Pernah gak sih kalian berbicara dengan diri kalian sendiri, berbicara tentang keluhan-keluhan kalian. “Saya memang gak bisa apa-apa”, “saya malas banget”, “Kok Tuhan gak adil ya nyiptain saya”. Pertanyaan juga pernyataan tersebut memang umum diucapkan oleh setiap orang dan bahkan saya pun sering melakukannya. Tetapi jangan salah, di sana terdapat suatu pelajaran.
Sebenernya, setiap kata yang diucapkan adalah representasi dari siapa kita. Kata selalu jadi wujud lain diri kita. Setiap kata yang kita ucap, bisa menggambarkan siapa kita. Bahkan , kata dan kalimat yang kita ucap bisa mengukur kualitas kemampuan kita. Tidak hanya itu, kata yang selalu kita ucap baik itu positif maupun negatif bisa tertanam dalam diri bahwa itu sebuah kebenaran yang hakiki.

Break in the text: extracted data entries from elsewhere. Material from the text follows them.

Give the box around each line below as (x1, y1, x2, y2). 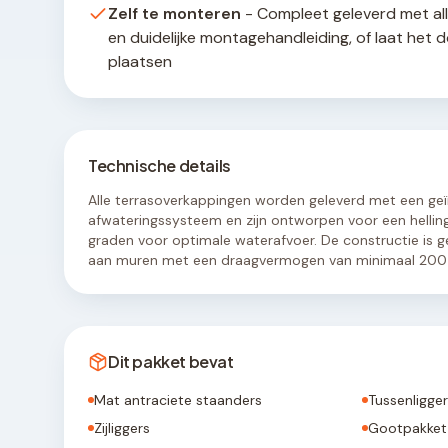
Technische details (88, 154, 231, 176)
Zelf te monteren (108, 2, 241, 24)
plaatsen (108, 50, 172, 72)
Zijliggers (94, 418, 150, 437)
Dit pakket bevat (108, 350, 234, 372)
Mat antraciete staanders (94, 390, 262, 409)
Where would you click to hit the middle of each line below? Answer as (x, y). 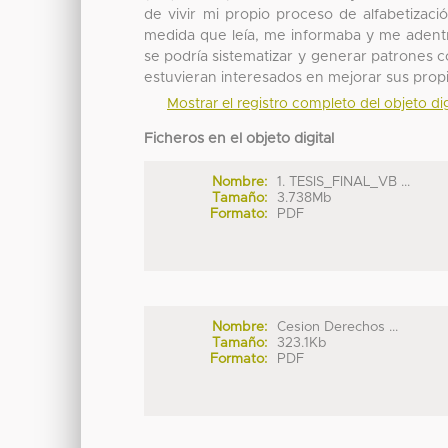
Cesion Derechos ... (338, 326)
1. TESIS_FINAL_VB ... (344, 182)
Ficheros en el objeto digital (239, 139)
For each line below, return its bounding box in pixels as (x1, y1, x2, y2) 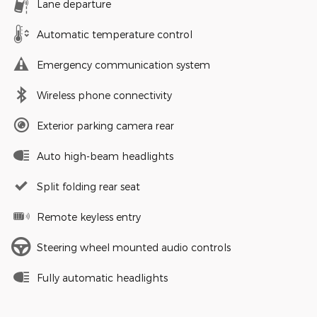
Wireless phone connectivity (37, 89, 172, 102)
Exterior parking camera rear (37, 120, 174, 132)
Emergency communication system (37, 59, 210, 71)
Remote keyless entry (37, 211, 141, 224)
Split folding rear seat (37, 180, 140, 193)
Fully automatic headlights (37, 272, 168, 284)
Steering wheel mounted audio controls (37, 241, 231, 254)
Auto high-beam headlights (37, 150, 173, 163)
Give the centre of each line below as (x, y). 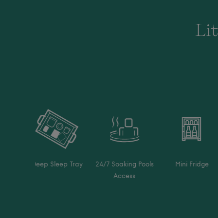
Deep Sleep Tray (57, 164)
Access (125, 176)
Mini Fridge (192, 164)
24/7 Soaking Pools (124, 164)
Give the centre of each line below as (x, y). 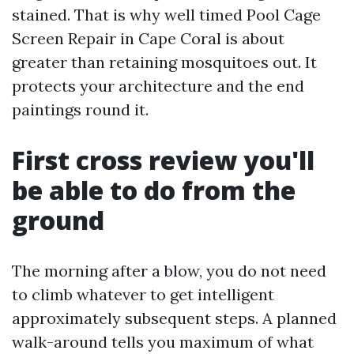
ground (58, 220)
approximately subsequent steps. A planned (174, 318)
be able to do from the (154, 190)
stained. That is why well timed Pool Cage (166, 15)
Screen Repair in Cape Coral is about (148, 38)
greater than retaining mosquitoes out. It (164, 62)
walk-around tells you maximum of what (163, 342)
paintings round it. (80, 109)
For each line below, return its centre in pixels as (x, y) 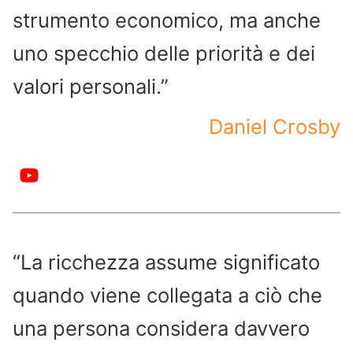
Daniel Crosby (275, 126)
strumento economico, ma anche (167, 20)
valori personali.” (91, 87)
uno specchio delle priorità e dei (164, 54)
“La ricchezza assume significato (166, 262)
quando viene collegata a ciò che (167, 295)
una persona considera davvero (161, 328)
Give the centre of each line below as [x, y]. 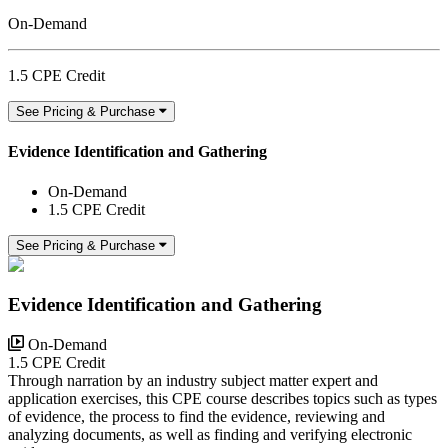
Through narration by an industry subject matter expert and [193, 381]
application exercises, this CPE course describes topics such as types [222, 399]
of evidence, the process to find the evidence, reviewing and [196, 417]
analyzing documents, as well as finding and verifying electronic [210, 435]
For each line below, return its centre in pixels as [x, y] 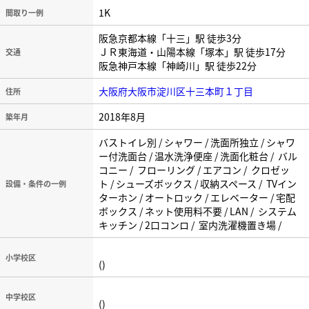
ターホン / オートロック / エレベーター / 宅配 [197, 197]
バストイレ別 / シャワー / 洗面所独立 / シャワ [197, 142]
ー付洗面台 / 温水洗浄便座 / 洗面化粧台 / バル [198, 156]
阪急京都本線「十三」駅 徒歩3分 [170, 38]
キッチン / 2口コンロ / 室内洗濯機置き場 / [191, 225]
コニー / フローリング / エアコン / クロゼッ [194, 170]
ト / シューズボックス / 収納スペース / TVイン [198, 183]
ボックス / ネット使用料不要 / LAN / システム [198, 211]

Contohnya, ketika salat seorang imam hendak membaca surat al-kafirun, tetapi dalam hati kecilnya ia berkata “waduh saya takut lupa ayatnya, takut muter-muter di walaa antum ‘aabidunamaa ‘abud“. Ketika kata-kata itu membebani pikiran, maka kata-kata itu jadi sebuah kebeneran, bener gak sih?, contoh lain seorang manusia hendak melakukan perjalanan jauh menggunakan mobil bak terbuka, di jalan ia berkata “wah saya bakalan muntah ini mah”, ehh benar saja dia mengeluarkan cairan itu.
Oke, mungkin pernyataan di atas dibawakan dengan bahasa santuy, dan itu ungkapan dari pengalaman-pengalaman saya. Hehe. Kembali ke pelajarannya, bahwa kita bisa menyeting pikiran kita dengan apa yang kita inginkan, itulah yang di sebut mind programming. Dimana kita bisa membuat program-program positif dalam pikiran dan membuang program negatif yang dangkal dan memperdayakan.

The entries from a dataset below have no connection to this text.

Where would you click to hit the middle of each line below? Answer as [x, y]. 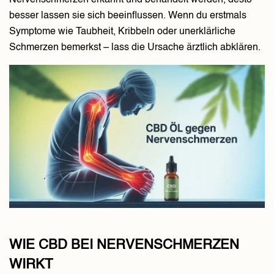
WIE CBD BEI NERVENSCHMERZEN [124, 246]
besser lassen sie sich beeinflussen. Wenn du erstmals [128, 16]
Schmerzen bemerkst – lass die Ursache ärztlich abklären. [135, 48]
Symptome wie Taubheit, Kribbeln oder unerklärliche [122, 32]
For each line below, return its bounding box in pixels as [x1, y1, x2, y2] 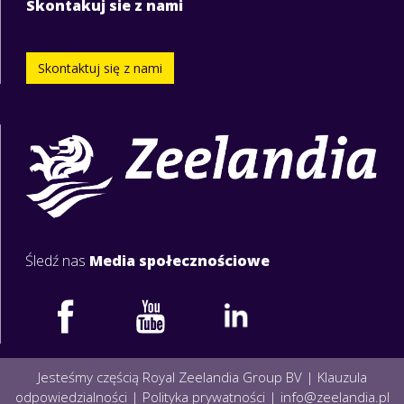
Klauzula [317, 367, 367, 386]
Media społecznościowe [89, 250, 270, 271]
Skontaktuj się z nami [38, 59, 162, 77]
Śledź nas [25, 250, 86, 271]
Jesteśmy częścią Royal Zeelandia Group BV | [37, 367, 317, 386]
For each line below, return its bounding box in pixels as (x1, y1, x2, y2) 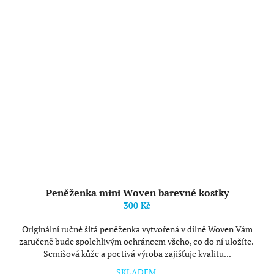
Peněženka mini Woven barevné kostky (45, 186, 229, 199)
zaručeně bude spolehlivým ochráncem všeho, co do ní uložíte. (19, 235, 255, 247)
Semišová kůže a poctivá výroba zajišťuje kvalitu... (43, 248, 231, 259)
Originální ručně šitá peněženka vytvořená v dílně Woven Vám (21, 223, 253, 235)
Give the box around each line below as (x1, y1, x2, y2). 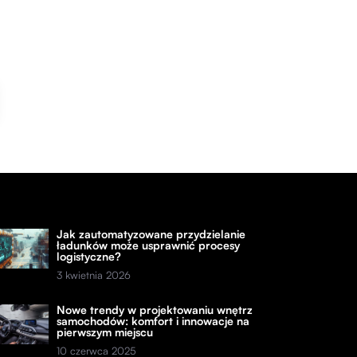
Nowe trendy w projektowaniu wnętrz (57, 303, 253, 317)
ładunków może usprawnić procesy (57, 238, 241, 253)
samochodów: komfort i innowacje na (57, 314, 250, 328)
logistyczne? (57, 249, 122, 264)
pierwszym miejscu (57, 325, 154, 339)
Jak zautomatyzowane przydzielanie (57, 227, 246, 241)
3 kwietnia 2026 (57, 269, 131, 282)
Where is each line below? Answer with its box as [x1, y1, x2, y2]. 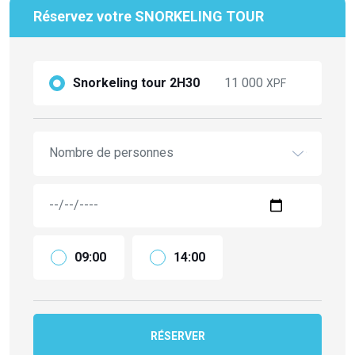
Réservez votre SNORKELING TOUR [33, 7, 264, 25]
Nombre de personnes [49, 144, 174, 160]
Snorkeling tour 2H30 [73, 74, 200, 90]
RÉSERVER [150, 329, 205, 342]
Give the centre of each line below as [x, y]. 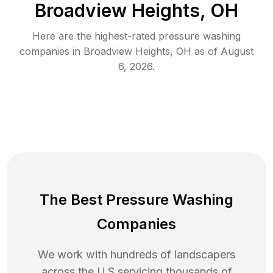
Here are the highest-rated [95, 36]
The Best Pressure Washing [136, 200]
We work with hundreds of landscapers [136, 255]
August [237, 51]
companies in [50, 51]
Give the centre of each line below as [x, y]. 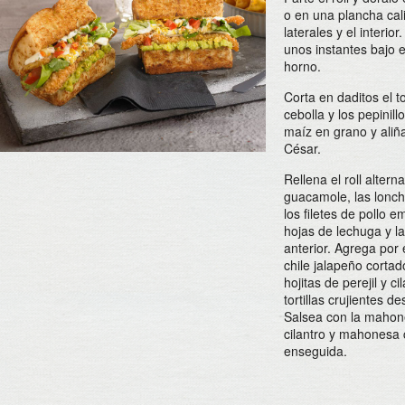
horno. [302, 66]
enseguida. [316, 351]
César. [302, 148]
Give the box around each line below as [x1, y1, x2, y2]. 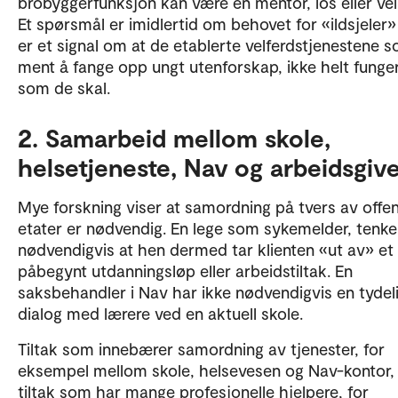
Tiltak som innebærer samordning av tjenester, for [18, 338, 385, 359]
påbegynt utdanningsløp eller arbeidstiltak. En [18, 260, 353, 281]
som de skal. [18, 77, 110, 98]
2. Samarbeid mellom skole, [18, 123, 330, 153]
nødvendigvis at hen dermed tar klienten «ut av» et [18, 239, 394, 259]
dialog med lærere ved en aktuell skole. [18, 303, 303, 323]
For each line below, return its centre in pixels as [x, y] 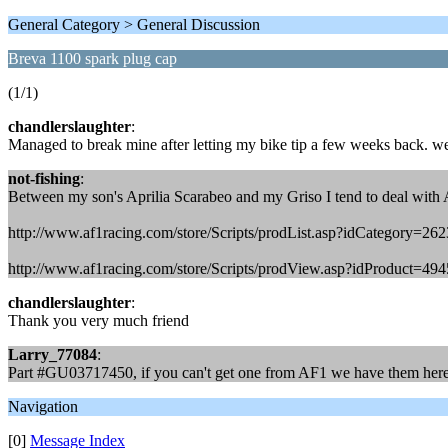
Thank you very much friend [98, 320]
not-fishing [44, 178]
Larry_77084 [52, 354]
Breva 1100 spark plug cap [92, 58]
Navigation [43, 406]
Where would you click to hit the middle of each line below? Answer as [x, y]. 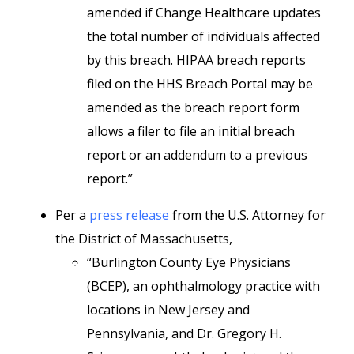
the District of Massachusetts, [144, 239]
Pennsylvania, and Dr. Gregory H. [184, 333]
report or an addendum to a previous [197, 155]
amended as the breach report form [193, 107]
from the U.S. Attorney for [247, 215]
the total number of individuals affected [203, 36]
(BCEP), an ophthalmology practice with [203, 286]
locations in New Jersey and [168, 310]
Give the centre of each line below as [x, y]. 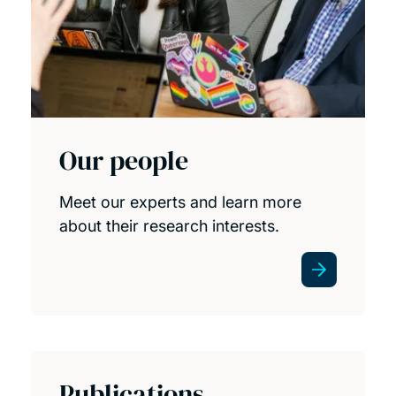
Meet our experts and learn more [180, 202]
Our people [123, 160]
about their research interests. [169, 225]

Kita ambil contoh kembali, pada zaman Nabi Muhammad SAW, Nabi pernah melakukan hal tersebut dengan mungubah nama suatu daerah yang gersang nan tandus bernama Yastrib. Yastrib berarti celaan maknanya, namun nama itu diubah menjadi Madinah al-Munawaroh yang berarti kota yang bercahaya. Banyak orang mengira Nabi aneh dan gila pada saat itu, mana ada kota yang sebagian besar penduduknya buta huruf dan tidak berpendidikan dinamakan kota yang bercahaya.
Tetapi, kata yang diucapkan Rasul tadi seakan memprogram pemikiran mereka untuk membuktikan narasi yang di ucapkan Rasul. Maka terbukti dengan lahirnya kota itu banyak melahirkan orang-orang hebat sampai islam dapat menguasai dataran Asia dan Eropa 400 tahun setelah kata itu diucapkan. Bahkan sampai sekarang Kota Madinah adalah kota yang didambakan seluruh umat islam untuk datang ke sana.
Intinya, sebelum berucap, kita harus tau apa yang kita ucapkan, karena itu menentukan cara pandang orang terhadap kita. Kita adalah apa yang kita pikirkan, ini menjadi sebuah PR bersama untuk selalu terus meningkatkan kualitas kita dengan diawali hati-hati dalam berkata.